Dziewczyna spazmatycznie zaczerpnęła powietrza.
Kretyn jednak z tego Juliana, pomyślał nagle rozjuszony Klaudiusz. Kretyn... Jego chłopiec nigdy nie wyrośnie na mężczyznę. Może to i wygodne - posłuszny syn.
Jak ułożyłoby się Nazarowi z Iwgą? Pewnie dobrze by się ułożyło, dziewczyna jest wystarczająco mądra, żeby i ojciec, i syn mieli z nią wygodne dobre życic. Skąd taka płomienna miłość? Nazar, można sądzić, wcale nie jest tak okropnie zakochany, taki chłopiec, oczarowany egzotyczną dziewczyną. A Iwga - nie wiadomo. Niby rzeczywiście jest bardzo przywiązana do tego głuptasa i to tak mocno, że gotowa jest dla niego na poświęcenie.

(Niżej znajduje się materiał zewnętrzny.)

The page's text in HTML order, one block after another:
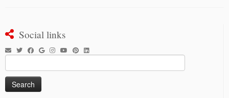
Social links
for:
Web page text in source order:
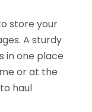
store your
A sturdy
in one place
or at the
haul
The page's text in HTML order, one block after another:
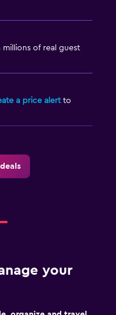
of real guest
a price alertto
your
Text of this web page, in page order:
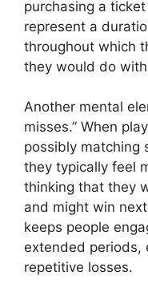
purchasing a
represent a
throughout which
they would do
Another mental
misses.” When
possibly matching
they typically feel
thinking that they
and might win
keeps people
extended periods,
repetitive losses.
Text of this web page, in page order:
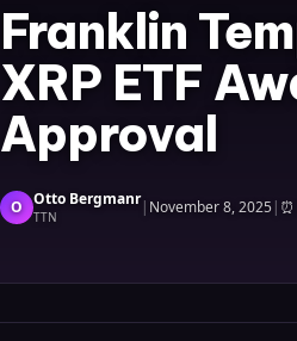
Franklin
XRP ETF
Approval
O Otto Bergmanr
TTN | November 8, 2025| ⏰
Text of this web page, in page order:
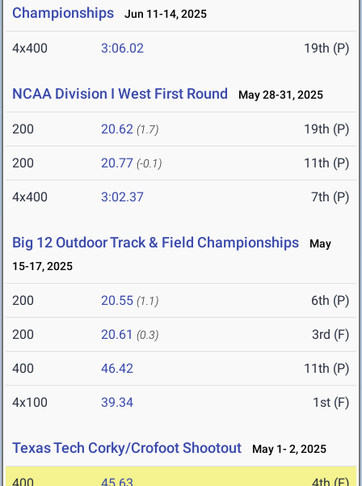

Gdyby Nazar choć przez sekundę wczuł się w to, co musi znosić jego była narzeczona. Może by trochę zmądrzał.
„Z racji stanowiska należą się panu zadbane kobiety. Czyż nie?”
- Z racji stanowiska - uśmiechnął się leciutko - należą mi się wyłącznie takie kobiety, których sam zechcę. To jedna z zalet... wysokiego stanowiska w służbowej hierarchii.